(Beginning of Records for this task)

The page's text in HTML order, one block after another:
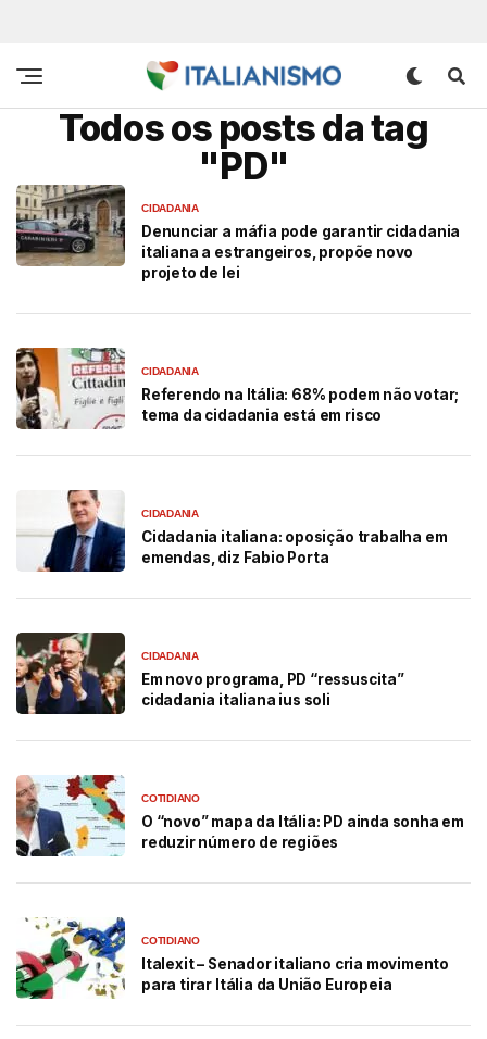
Todos os posts da tag
"PD"
CIDADANIA
Denunciar a máfia pode garantir cidadania
italiana a estrangeiros, propõe novo
projeto de lei
CIDADANIA
Referendo na Itália: 68% podem não votar;
tema da cidadania está em risco
CIDADANIA
Cidadania italiana: oposição trabalha em
emendas, diz Fabio Porta
CIDADANIA
Em novo programa, PD “ressuscita”
cidadania italiana ius soli
COTIDIANO
O “novo” mapa da Itália: PD ainda sonha em
reduzir número de regiões
COTIDIANO
Italexit – Senador italiano cria movimento
para tirar Itália da União Europeia
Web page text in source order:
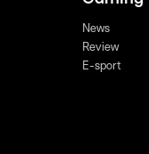
News
Review
E-sport
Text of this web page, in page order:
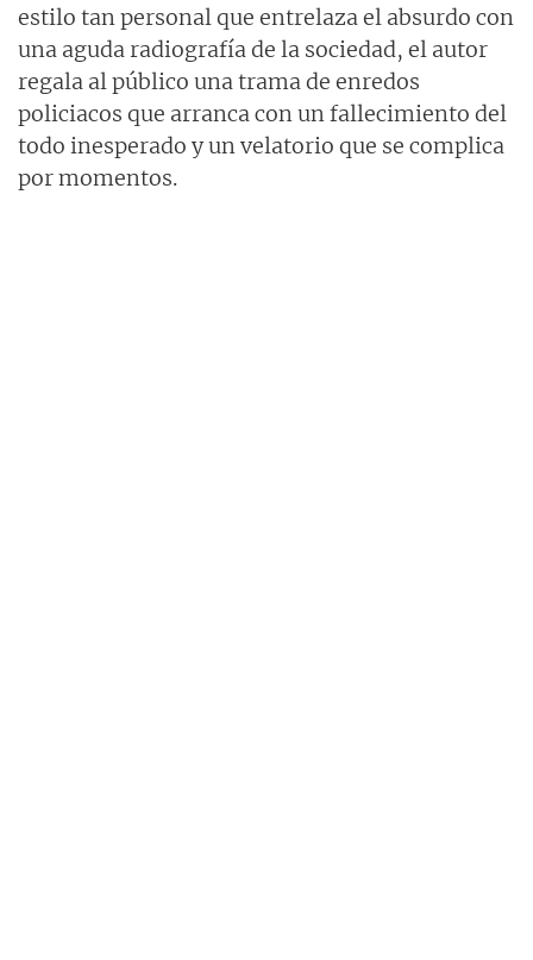
estilo tan personal que entrelaza el absurdo con
una aguda radiografía de la sociedad, el autor
regala al público una trama de enredos
policiacos que arranca con un fallecimiento del
todo inesperado y un velatorio que se complica
por momentos.

(End of Records for this task)

> [Task brief] Above are the records; return them exactly, minus the pictures.

> [Finished exercise]
The page's text in HTML order, one block after another:
Todos os posts da tag
"PD"
CIDADANIA
Denunciar a máfia pode garantir cidadania
italiana a estrangeiros, propõe novo
projeto de lei
CIDADANIA
Referendo na Itália: 68% podem não votar;
tema da cidadania está em risco
CIDADANIA
Cidadania italiana: oposição trabalha em
emendas, diz Fabio Porta
CIDADANIA
Em novo programa, PD “ressuscita”
cidadania italiana ius soli
COTIDIANO
O “novo” mapa da Itália: PD ainda sonha em
reduzir número de regiões
COTIDIANO
Italexit – Senador italiano cria movimento
para tirar Itália da União Europeia
Web page text in source order:
News
Review
E-sport
Text of this web page, in page order:
estilo tan personal que entrelaza el absurdo con
una aguda radiografía de la sociedad, el autor
regala al público una trama de enredos
policiacos que arranca con un fallecimiento del
todo inesperado y un velatorio que se complica
por momentos.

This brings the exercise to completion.